Before Sharpe could answer, someone barreled through the door and replied to Pyle, “Come on, Sergeant, when's the last time you guys washed that table?” He went to Sharpe and introduced himself as Lieutenant Daniel Brannan.
“Yes, Irish are you?” Richard guessed that Pyle had gotten Brannan out of bed.
“American Irish. All Paddy and proud of it. Understand you're with the FBI, former Scotland Yard man. I suppose I should be impressed, a man of your caliber snooping about a two-year-old case in this fucking hole. My case, by the way.”
“I'm quite aware of that much. There've been two similar killings since Louisa Childe, and we're attempting to determine—”
“If they be related, sure. It's that Milwaukee business, isn't it? What's his name? That black guy, Darwin Reynolds? He put you up to this, didn't he?”
“In a round-robin way, yes. I got it through an FBI medical examiner, an associate.”
“Does Reynolds really have anything? I mean, if I thought there was something to it... Well, does he?”
“Quite possibly, yes.” Richard turned back to examine the blood spatters on the overalls. “These blood spatters have a story to tell,” he said to Brannan.
“The M.E. didn't think it helpful since all the blood belonged to the victim.”
“Look here.” Sharpe carefully tucked the shirt into the overalls, recreating how they were worn. He then pointed with a pen to an area about the chest and the overall straps. “From what I know of blood spatter evidence, it appears that a spray of blood on the shirt matches up with blood along the straps, all about the chest area.”

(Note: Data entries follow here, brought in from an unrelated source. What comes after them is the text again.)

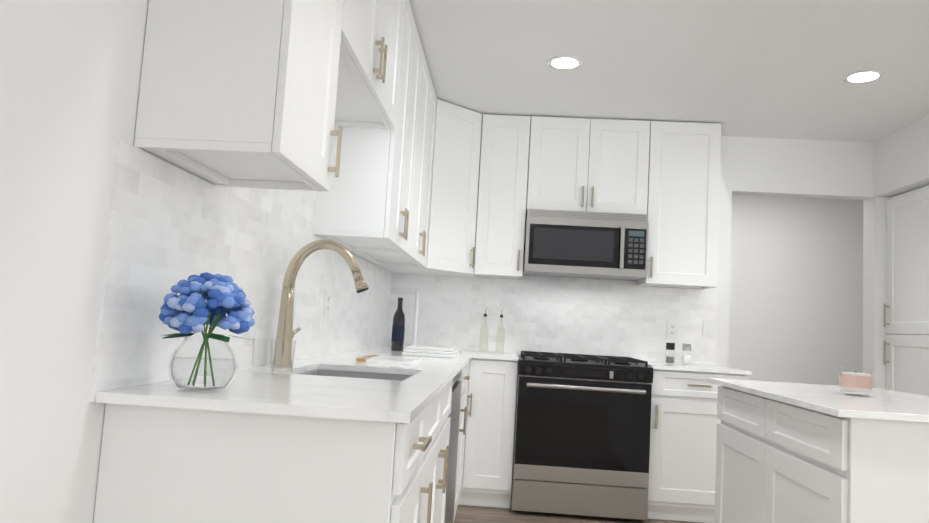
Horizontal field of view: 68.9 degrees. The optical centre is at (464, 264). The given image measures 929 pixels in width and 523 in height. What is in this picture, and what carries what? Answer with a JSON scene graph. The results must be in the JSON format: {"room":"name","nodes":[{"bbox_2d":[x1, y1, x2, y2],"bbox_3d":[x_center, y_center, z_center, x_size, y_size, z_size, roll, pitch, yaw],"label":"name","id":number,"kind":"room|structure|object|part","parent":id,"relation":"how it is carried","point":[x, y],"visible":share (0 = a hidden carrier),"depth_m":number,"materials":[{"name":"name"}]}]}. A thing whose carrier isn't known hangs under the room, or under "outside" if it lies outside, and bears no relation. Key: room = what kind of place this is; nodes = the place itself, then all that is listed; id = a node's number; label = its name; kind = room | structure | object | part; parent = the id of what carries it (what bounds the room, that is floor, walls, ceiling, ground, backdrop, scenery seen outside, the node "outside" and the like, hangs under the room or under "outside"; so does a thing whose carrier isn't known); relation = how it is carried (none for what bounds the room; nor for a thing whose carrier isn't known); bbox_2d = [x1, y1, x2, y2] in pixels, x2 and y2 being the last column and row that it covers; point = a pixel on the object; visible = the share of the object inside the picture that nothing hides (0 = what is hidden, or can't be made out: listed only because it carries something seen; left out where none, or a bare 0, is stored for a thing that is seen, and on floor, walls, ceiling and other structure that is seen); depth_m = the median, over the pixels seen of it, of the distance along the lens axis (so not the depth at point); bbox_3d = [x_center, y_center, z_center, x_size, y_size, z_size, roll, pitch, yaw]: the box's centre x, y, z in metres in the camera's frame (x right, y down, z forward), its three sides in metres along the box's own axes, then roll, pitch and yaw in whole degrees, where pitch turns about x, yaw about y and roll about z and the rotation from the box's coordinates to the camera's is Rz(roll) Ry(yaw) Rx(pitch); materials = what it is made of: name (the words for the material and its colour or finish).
{"room":"kitchen","nodes":[
{"label":"kitchen","id":0,"kind":"room"},
{"bbox_2d":[0,0,358,522],"bbox_3d":[-0.751,-0.028,2.123,0.120,2.559,9.690,3,-5,3],"label":"wall","id":1,"kind":"structure","parent":0,"point":[70,75],"depth_m":1.24,"materials":[{"name":"white paint"}]},
{"bbox_2d":[134,0,343,190],"bbox_3d":[-0.497,-0.777,1.713,0.353,1.105,0.419,3,-5,3],"label":"upper cabinet","id":2,"kind":"object","parent":1,"relation":"attached to","point":[238,93],"visible":1,"depth_m":1.48,"materials":[{"name":"white paint"}]},
{"bbox_2d":[90,141,393,401],"bbox_3d":[-0.625,-0.063,3.147,0.008,1.005,3.505,3,-5,3],"label":"tile backsplash","id":3,"kind":"structure","parent":1,"relation":"attached to","point":[170,225],"depth_m":1.86,"materials":[{"name":"tile"}]},
{"bbox_2d":[323,290,330,316],"bbox_3d":[-0.630,0.177,3.113,0.008,0.122,0.076,3,-5,3],"label":"outlet","id":4,"kind":"object","parent":3,"relation":"attached to","point":[327,303],"visible":1,"depth_m":3.10,"materials":[{"name":"white plastic"}]},
{"bbox_2d":[313,0,421,253],"bbox_3d":[-0.416,-0.640,3.196,0.353,1.105,0.623,3,-5,3],"label":"upper cabinet","id":5,"kind":"object","parent":1,"relation":"attached to","point":[364,203],"visible":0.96,"depth_m":2.87,"materials":[{"name":"white paint"}]},
{"bbox_2d":[334,0,403,128],"bbox_3d":[-0.446,-0.944,2.424,0.353,0.640,0.964,3,-5,3],"label":"upper cabinet","id":6,"kind":"object","parent":1,"relation":"attached to","point":[369,67],"visible":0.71,"depth_m":2.46,"materials":[{"name":"white paint"}]},
{"bbox_2d":[350,48,436,267],"bbox_3d":[-0.377,-0.574,3.916,0.353,1.105,0.819,3,-5,3],"label":"upper cabinet","id":7,"kind":"object","parent":1,"relation":"attached to","point":[416,256],"visible":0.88,"depth_m":3.85,"materials":[{"name":"white paint"}]},
{"bbox_2d":[377,99,482,276],"bbox_3d":[-0.210,-0.501,4.620,0.609,1.105,0.608,3,-5,3],"label":"upper cabinet","id":8,"kind":"object","parent":1,"relation":"attached to","point":[454,196],"visible":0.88,"depth_m":4.46,"materials":[{"name":"white paint"}]},
{"bbox_2d":[454,505,698,522],"bbox_3d":[2.473,1.448,1.810,6.740,0.060,9.690,3,-5,3],"label":"floor","id":9,"kind":"structure","parent":0,"point":[471,514],"depth_m":4.01,"materials":[{"name":"brown wood"}]},
{"bbox_2d":[93,403,432,522],"bbox_3d":[-0.435,0.771,1.570,0.660,0.908,0.436,3,-5,3],"label":"base cabinet","id":10,"kind":"object","parent":9,"relation":"on","point":[412,442],"depth_m":1.39,"materials":[{"name":"white paint"}]},
{"bbox_3d":[-0.471,0.751,1.365,0.610,0.908,0.020,3,-5,3],"label":"base cabinet end panel","id":11,"kind":"part","parent":10,"relation":"part of","materials":[{"name":"white wood"}]},
{"bbox_2d":[95,346,474,423],"bbox_3d":[-0.336,0.551,3.073,0.639,0.236,3.491,3,-5,3],"label":"countertop","id":12,"kind":"structure","parent":10,"relation":"on","point":[344,385],"depth_m":1.61,"materials":[{"name":"stone"}]},
{"bbox_2d":[159,272,254,391],"bbox_3d":[-0.578,0.147,1.508,0.215,0.262,0.217,3,-5,3],"label":"vase","id":13,"kind":"object","parent":12,"relation":"on","point":[189,310],"visible":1,"depth_m":1.46,"materials":[{"name":"clear glass"}]},
{"bbox_2d":[252,338,277,374],"bbox_3d":[-0.585,0.267,1.976,0.072,0.105,0.072,3,-5,3],"label":"glass tumbler","id":14,"kind":"object","parent":12,"relation":"on","point":[253,343],"visible":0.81,"depth_m":1.97,"materials":[{"name":"clear glass"}]},
{"bbox_2d":[269,339,295,377],"bbox_3d":[-0.518,0.266,1.922,0.072,0.105,0.072,3,-5,3],"label":"glass tumbler","id":15,"kind":"object","parent":12,"relation":"on","point":[271,342],"visible":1,"depth_m":1.92,"materials":[{"name":"clear glass"}]},
{"bbox_2d":[272,239,368,366],"bbox_3d":[-0.486,0.138,2.376,0.314,0.445,0.161,3,-5,3],"label":"faucet","id":16,"kind":"object","parent":12,"relation":"on","point":[286,332],"visible":0.85,"depth_m":2.32,"materials":[{"name":"gold metal"}]},
{"bbox_2d":[356,355,421,364],"bbox_3d":[-0.324,0.418,2.988,0.233,0.015,0.370,3,-5,3],"label":"serving board","id":17,"kind":"object","parent":12,"relation":"on","point":[402,360],"visible":1,"depth_m":2.85,"materials":[{"name":"white stone"}]},
{"bbox_2d":[391,298,404,350],"bbox_3d":[-0.395,0.358,4.069,0.075,0.318,0.075,3,-5,3],"label":"wine bottle","id":18,"kind":"object","parent":12,"relation":"on","point":[398,331],"visible":1,"depth_m":4.04,"materials":[{"name":"black"}]},
{"bbox_2d":[403,290,419,348],"bbox_3d":[-0.324,0.363,4.507,0.148,0.394,0.148,3,-5,3],"label":"paper towel holder","id":19,"kind":"object","parent":12,"relation":"on","point":[417,293],"visible":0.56,"depth_m":4.50,"materials":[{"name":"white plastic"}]},
{"bbox_2d":[402,345,459,357],"bbox_3d":[-0.177,0.483,3.794,0.280,0.046,0.470,3,-5,3],"label":"folded towel","id":20,"kind":"object","parent":12,"relation":"on","point":[432,351],"visible":0.98,"depth_m":3.58,"materials":[{"name":"white fabric"}]},
{"bbox_2d":[419,379,452,522],"bbox_3d":[-0.396,0.836,2.265,0.658,0.908,0.957,3,-5,3],"label":"base cabinet","id":21,"kind":"object","parent":9,"relation":"on","point":[434,463],"visible":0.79,"depth_m":2.22,"materials":[{"name":"white paint"}]},
{"bbox_2d":[444,370,460,522],"bbox_3d":[-0.357,0.911,3.072,0.608,0.905,0.661,3,-5,3],"label":"dishwasher","id":22,"kind":"object","parent":9,"relation":"on","point":[454,415],"visible":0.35,"depth_m":3.03,"materials":[{"name":"silver metal"}]},
{"bbox_2d":[453,364,469,522],"bbox_3d":[-0.321,0.962,3.634,0.658,0.908,0.462,3,-5,3],"label":"base cabinet","id":23,"kind":"object","parent":9,"relation":"on","point":[463,378],"visible":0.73,"depth_m":3.64,"materials":[{"name":"white paint"}]},
{"bbox_2d":[458,358,517,508],"bbox_3d":[-0.149,1.033,4.316,0.927,0.908,0.923,3,-5,3],"label":"base cabinet","id":24,"kind":"object","parent":9,"relation":"on","point":[490,389],"visible":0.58,"depth_m":4.14,"materials":[{"name":"white paint"}]},
{"bbox_2d":[475,351,518,360],"bbox_3d":[0.218,0.600,4.472,0.261,0.021,0.639,3,-5,3],"label":"countertop","id":25,"kind":"structure","parent":24,"relation":"on","point":[482,354],"depth_m":4.18,"materials":[{"name":"stone"}]},
{"bbox_2d":[479,307,488,351],"bbox_3d":[0.138,0.446,4.670,0.058,0.312,0.058,3,-5,3],"label":"oil cruet","id":26,"kind":"object","parent":25,"relation":"on","point":[485,314],"visible":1,"depth_m":4.67,"materials":[{"name":"clear glass"}]},
{"bbox_2d":[495,308,504,351],"bbox_3d":[0.250,0.451,4.664,0.058,0.312,0.058,3,-5,3],"label":"oil cruet","id":27,"kind":"object","parent":25,"relation":"on","point":[501,315],"visible":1,"depth_m":4.66,"materials":[{"name":"clear glass"}]},
{"bbox_2d":[511,351,653,520],"bbox_3d":[0.721,1.063,4.343,0.799,0.952,0.746,3,-5,3],"label":"range","id":28,"kind":"object","parent":9,"relation":"on","point":[582,435],"visible":0.98,"depth_m":4.04,"materials":[{"name":"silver metal"}]},
{"bbox_2d":[647,369,745,522],"bbox_3d":[1.407,1.126,4.356,0.561,0.908,0.658,3,-5,3],"label":"base cabinet","id":29,"kind":"object","parent":9,"relation":"on","point":[685,420],"visible":0.65,"depth_m":4.08,"materials":[{"name":"white paint"}]},
{"bbox_2d":[638,361,751,374],"bbox_3d":[1.447,0.664,4.399,0.594,0.021,0.639,3,-5,3],"label":"countertop","id":30,"kind":"structure","parent":29,"relation":"on","point":[655,365],"depth_m":4.10,"materials":[{"name":"stone"}]},
{"bbox_2d":[665,343,674,362],"bbox_3d":[1.378,0.593,4.538,0.058,0.138,0.058,3,-5,3],"label":"shaker","id":31,"kind":"object","parent":30,"relation":"on","point":[670,346],"visible":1,"depth_m":4.52,"materials":[{"name":"clear glass"}]},
{"bbox_2d":[682,344,690,364],"bbox_3d":[1.486,0.598,4.532,0.058,0.138,0.058,3,-5,3],"label":"shaker","id":32,"kind":"object","parent":30,"relation":"on","point":[686,359],"visible":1,"depth_m":4.51,"materials":[{"name":"clear glass"}]},
{"bbox_2d":[714,386,928,522],"bbox_3d":[1.456,0.960,2.453,0.719,0.908,1.165,3,-5,3],"label":"base cabinet","id":33,"kind":"object","parent":9,"relation":"on","point":[779,461],"visible":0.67,"depth_m":2.13,"materials":[{"name":"white paint"}]},
{"bbox_2d":[708,378,928,422],"bbox_3d":[1.471,0.497,2.506,0.760,0.021,1.226,3,-5,3],"label":"countertop","id":34,"kind":"structure","parent":33,"relation":"on","point":[882,404],"depth_m":2.33,"materials":[{"name":"stone"}]},
{"bbox_2d":[839,366,872,396],"bbox_3d":[1.466,0.434,2.537,0.109,0.108,0.109,3,-5,3],"label":"candle jar","id":35,"kind":"object","parent":34,"relation":"on","point":[854,382],"visible":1,"depth_m":2.50,"materials":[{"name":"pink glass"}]},
{"bbox_2d":[409,0,928,141],"bbox_3d":[2.623,-1.157,2.042,6.740,0.060,9.690,3,-5,3],"label":"ceiling","id":36,"kind":"structure","parent":0,"point":[780,69],"depth_m":3.58,"materials":[{"name":"white paint"}]},
{"bbox_2d":[547,56,582,69],"bbox_3d":[0.545,-1.097,3.683,0.194,0.005,0.194,3,-5,3],"label":"recessed light","id":37,"kind":"object","parent":36,"relation":"in","point":[564,62],"visible":1,"depth_m":3.68,"materials":[{"name":"white plastic"}]},
{"bbox_2d":[843,70,883,83],"bbox_3d":[2.140,-1.008,3.637,0.194,0.005,0.194,3,-5,3],"label":"recessed light","id":38,"kind":"object","parent":36,"relation":"in","point":[861,76],"visible":1,"depth_m":3.63,"materials":[{"name":"white plastic"}]},
{"bbox_2d":[475,136,872,366],"bbox_3d":[1.143,0.324,4.838,3.370,2.559,0.120,3,-5,3],"label":"wall","id":39,"kind":"structure","parent":0,"point":[823,169],"depth_m":4.80,"materials":[{"name":"white paint"}]},
{"bbox_2d":[474,114,530,279],"bbox_3d":[0.265,-0.465,4.719,0.327,1.105,0.353,3,-5,3],"label":"upper cabinet","id":40,"kind":"object","parent":39,"relation":"attached to","point":[501,217],"visible":1,"depth_m":4.58,"materials":[{"name":"white paint"}]},
{"bbox_2d":[390,273,717,364],"bbox_3d":[0.623,0.371,4.797,2.285,0.577,0.008,3,-5,3],"label":"tile backsplash","id":41,"kind":"structure","parent":39,"relation":"attached to","point":[587,316],"depth_m":4.79,"materials":[{"name":"tile"}]},
{"bbox_2d":[667,320,678,338],"bbox_3d":[1.456,0.453,4.735,0.076,0.122,0.008,3,-5,3],"label":"outlet","id":42,"kind":"object","parent":41,"relation":"attached to","point":[672,329],"visible":1,"depth_m":4.73,"materials":[{"name":"white plastic"}]},
{"bbox_2d":[526,116,649,213],"bbox_3d":[0.843,-0.659,4.705,0.801,0.655,0.353,3,-5,3],"label":"upper cabinet","id":43,"kind":"object","parent":39,"relation":"attached to","point":[588,164],"visible":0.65,"depth_m":4.56,"materials":[{"name":"white paint"}]},
{"bbox_2d":[523,209,648,280],"bbox_3d":[0.810,-0.131,4.609,0.794,0.411,0.427,3,-5,3],"label":"microwave","id":44,"kind":"object","parent":43,"relation":"attached to","point":[587,244],"visible":1,"depth_m":4.44,"materials":[{"name":"silver metal"}]},
{"bbox_2d":[636,121,720,289],"bbox_3d":[1.465,-0.402,4.647,0.467,1.105,0.353,3,-5,3],"label":"upper cabinet","id":45,"kind":"object","parent":39,"relation":"attached to","point":[683,193],"visible":0.98,"depth_m":4.51,"materials":[{"name":"white paint"}]},
{"bbox_2d":[728,194,863,385],"bbox_3d":[2.809,0.585,6.683,6.500,2.559,0.120,3,-5,3],"label":"wall","id":46,"kind":"structure","parent":0,"point":[796,294],"depth_m":6.63,"materials":[{"name":"white paint"}]},
{"bbox_2d":[863,115,928,388],"bbox_3d":[4.338,0.422,3.864,3.134,2.559,1.690,3,-5,3],"label":"wall block","id":47,"kind":"object","parent":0,"point":[901,161],"visible":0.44,"depth_m":4.65,"materials":[{"name":"white paint"}]},
{"bbox_2d":[883,185,928,395],"bbox_3d":[2.860,0.546,3.954,0.113,2.158,1.346,3,-5,3],"label":"pantry doors","id":48,"kind":"structure","parent":47,"relation":"attached to","point":[906,342],"depth_m":4.42,"materials":[{"name":"white paint"}]}
]}

“Yeah, I see what you mean.”
“The size of the shirt and pants give us some indication of the killer's size.”
“That much is in both my report and the M.E.'s protocol.” Brannan shrugged to emphasize this point.
“If these spatters had come as a result of the first blow to the victim's head, it means th
e victim had been facing her killer at the time, and that he stood over her, a taller person by at least a head. How tall was Louisa Childe?”
“I don't recall.”
“Perhaps your partner, George Freeman, would know.”
“George died in the line of fire a year ago come October. A drug bust.”
“In sleepy little Millbrook? Sorry... I know how it is... losing a partner.”
Sharpe rifled through the paperwork and found the answer to his question. “Five-seven, so that puts her killer at perhaps six or six-two if I'm right about the trajectory of the blood.”
“Six, six-two... Wow, Agent Sharpe, that really narrows the search,” Brannan said with a smile.
“Death-row inmate Robert Towne in Oregon is five-eleven.”
“Reynolds did put you up to this.”
Sharpe ignored this. “Look here,” he said, pointing at the overalls again. “From the matted blood on the legs and stomach area, her killer appears to have straddled her backside when he cut into her and she bled out, the jeans absorbing it at the crotch.”
“You're pretty sure of yourself, Sharpe, but that was all determined years ago, and it didn't help us then anymore than it helps us now. And it's not going to get Robert Let's-All-Cry-Tears-For-Towne gettin' off death row.”
Sharpe understood Brannan. No cop wanted a cold case of his reopened, because it also reopened wounds in him. Every detective who could not solve a case went away from it limping inwardly and invisibly scarred. Brannan was more than merely touchy on the subject; he was defensive.
Sharpe asked point-blank, “I'd like to know if the glass fragments yielded any DNA evidence whatsoever.”
“You think they'd be dumped in Pyle's dungeon in this box if they had anything to tell us? M.E. found no usable sample, not even a partial print, all wiped clean.”
“What about the other evidence found in the trash bag? Where do I go to have a look at it, and who do I talk to?”
“Perishable evidence is at the crime lab, across town. I'll get you there.”